I decided to write this post yesterday morning as I was listening to an interview with Josh McDowell on a radio show. McDowell is a Christian man whose book, Evidence that Demands a Verdict, like the one by Lewis, had helped me explore evidence for the life of Jesus and the resurrection. In the interview, Josh was recounting his youth, and how his mom had a serious thyroid problem that caused her to keep gaining weight. She couldn’t even pass through a door without bumping it. Josh related how he was ashamed to even be seen with her because she was so big. It became something that gave him great shame growing up.
I never had a family member that I did not want to be seen with, but for as long as I can remember, I lived in a house that I wanted no one to see or associate with me. I lived there all my life growing up in Eagle Rock until I came back from Vietnam, when my mom moved to Glendale. The house itself, a single-story wood frame building with clapboard siding and wood shingle roof, is absolutely graceful, and it’s still there. I can’t give the proper architectural terms, but it obviously was designed by an architect. It had a majestic peak in front with a beautiful, gently sloping roofline and archways over the entry porch, and a second small archway on one side of the front which gave the illusion that the roof meets the ground. Next to that small arch stood the slender spire of a juniper tree rising above the peak.
But the beauty of the house was marred by its constant state of disrepair. It was never painted as long as I could remember. There were shingles that needed replacing. The wooden steps descending some 30 feet down the hillside to the sidewalk were always broken or shaky. My dad had these replaced when I was 10 or 11. But the weeds and giant cactus had taken over the yard. My dad wore a lift on his shoe from a bad car accident when he was in his 20s, and he was physically unable to weed the yard. Our yard was great fun to play in, but every summer, the fire department would come by to inspect the property, and I was usually the one there when they came, and it was me, of course, who would talk with the fireman who would tell me about the consequences of such a mess.

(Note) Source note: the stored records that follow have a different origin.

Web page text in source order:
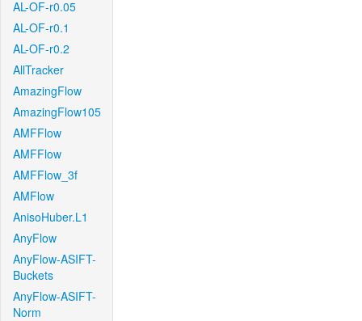
AL-OF-r0.05
AL-OF-r0.1
AL-OF-r0.2
AllTracker
AmazingFlow
AmazingFlow105
AMFFlow
AMFFlow
AMFFlow_3f
AMFlow
AnisoHuber.L1
AnyFlow
AnyFlow-ASIFT-
Buckets
AnyFlow-ASIFT-
Norm
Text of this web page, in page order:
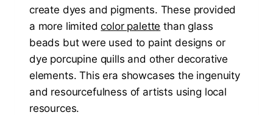
create dyes and pigments. These provided
a more limitedcolor palette than glass
beads but were used to paint designs or
dye porcupine quills and other decorative
elements. This era showcases the ingenuity
and resourcefulness of artists using local
resources.
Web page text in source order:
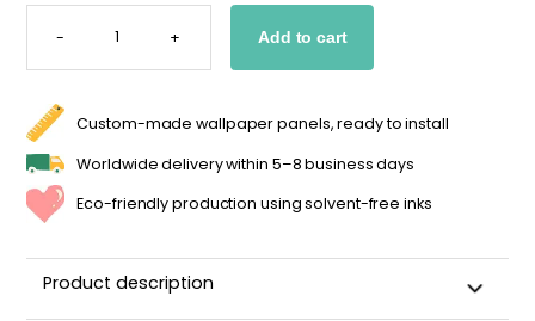
-
HALF-
STICKER
KIDS
+ Add to cart
Custom-made wallpaper panels, ready to install
Worldwide delivery within 5–8 business days
Eco-friendly production using solvent-free inks
Product description
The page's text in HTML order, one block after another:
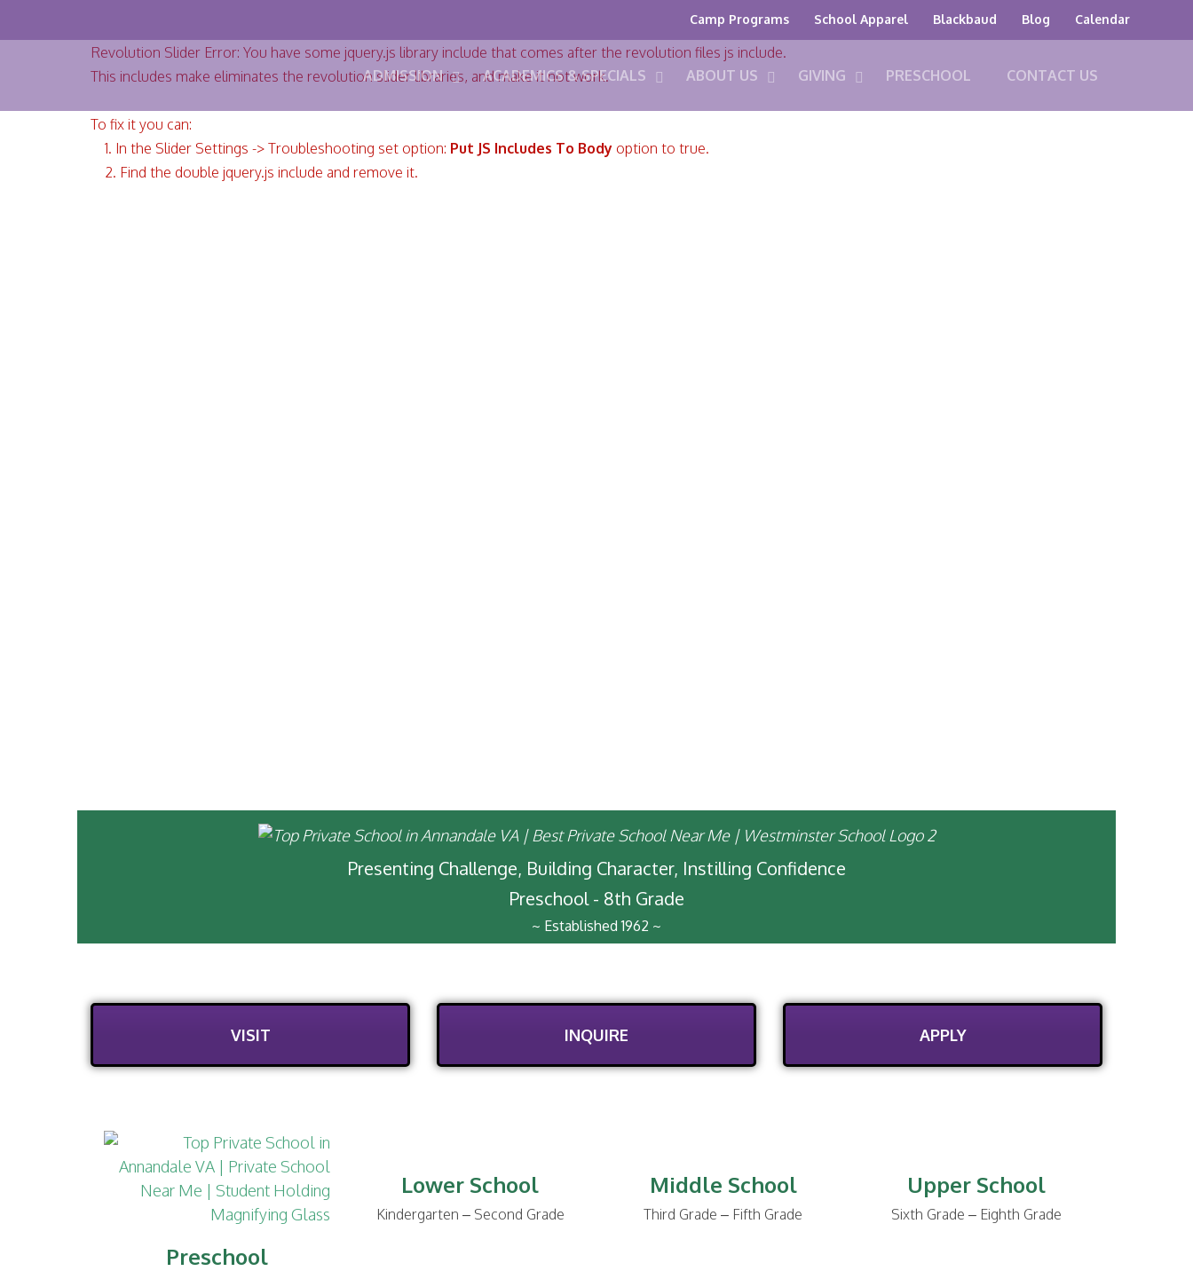
ADMISSION ACADEMICS & SPECIALS ABOUT US GIVING PRESCHOOL CONTACT US
Camp Programs School Apparel Blackbaud Blog Calendar
Revolution Slider Error: You have some jquery.js library include that comes after the revolution files js include.
This includes make eliminates the revolution slider libraries, and make it not work.
To fix it you can:
1. In the Slider Settings -> Troubleshooting set option: Put JS Includes To Body option to true.
2. Find the double jquery.js include and remove it.
Presenting Challenge, Building Character, Instilling Confidence
Preschool - 8th Grade
~ Established 1962 ~
VISIT INQUIRE APPLY
Preschool
Lower School
Kindergarten – Second Grade
Middle School
Third Grade – Fifth Grade
Upper School
Sixth Grade – Eighth Grade
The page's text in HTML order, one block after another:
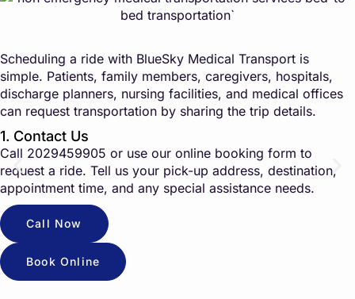
Scheduling a ride with BlueSky Medical Transport is
simple. Patients, family members, caregivers, hospitals,
discharge planners, nursing facilities, and medical offices
can request transportation by sharing the trip details.
1. Contact Us
Call 2029459905 or use our online booking form to
request a ride. Tell us your pick-up address, destination,
appointment time, and any special assistance needs.
Call Now
Book Online
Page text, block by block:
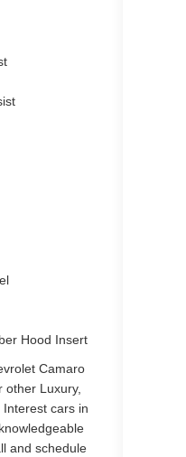
Hood Insert
Camaro
other Luxury,
cars in
and schedule
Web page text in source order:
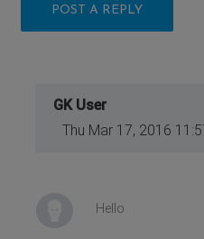
POST A REPLY
GK User
Thu Mar 17, 2016
Hello
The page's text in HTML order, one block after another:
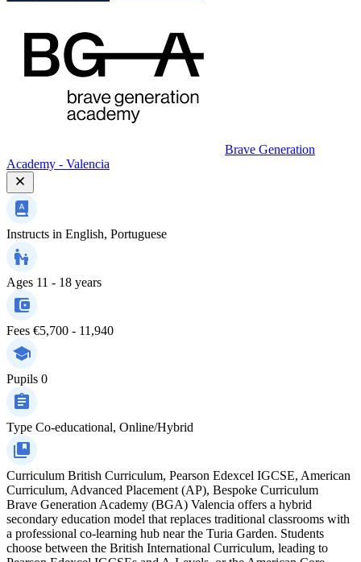
Brave Generation
Academy - Valencia
Instructs in English, Portuguese
Ages 11 - 18 years
Fees €5,700 - 11,940
Pupils 0
Type Co-educational, Online/Hybrid
Curriculum British Curriculum, Pearson Edexcel IGCSE, American
Curriculum, Advanced Placement (AP), Bespoke Curriculum
Brave Generation Academy (BGA) Valencia offers a hybrid
secondary education model that replaces traditional classrooms with
a professional co-learning hub near the Turia Garden. Students
choose between the British International Curriculum, leading to
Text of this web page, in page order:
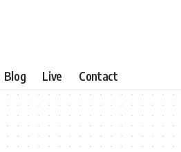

One can imagine how this played out in the mind of a young boy. I always took it on myself to clean up that yard, and—big surprise—I was never able to do it adequately. That job was not the responsibility of a boy, but my parents never explained that to me or brought in someone else to do it. Even one of the neighbors took it upon himself to tell me every chance he got how I should be out there working every day. I can’t tell you how many times I was out in that yard fearfully expecting the fire department to come by, and as a result, I grew up feeling uncomfortable around firemen. There were times when, standing outside, I would recognize someone walking or driving by, and I would duck down and hide. When someone came up the steps, I hid. Even into high school, when people drove me home, I would have them stop down the street to let me out so they wouldn’t see it.
I doubt my parents were ever aware of the turmoil these things brought into my life. Please don’t tell me I should have spoken with them about it: that really was not up to me. And anyway, back then, I simply assumed the yard was my responsibility. The guilt I lived with over that yard never should have happened, but it did. Children just seem to always think that anything bad that happens in their family is somehow their fault. By the time they are mature enough to realize it, it’s too late, the damage is done. Hiding becomes a way of life—and it certainly did for me.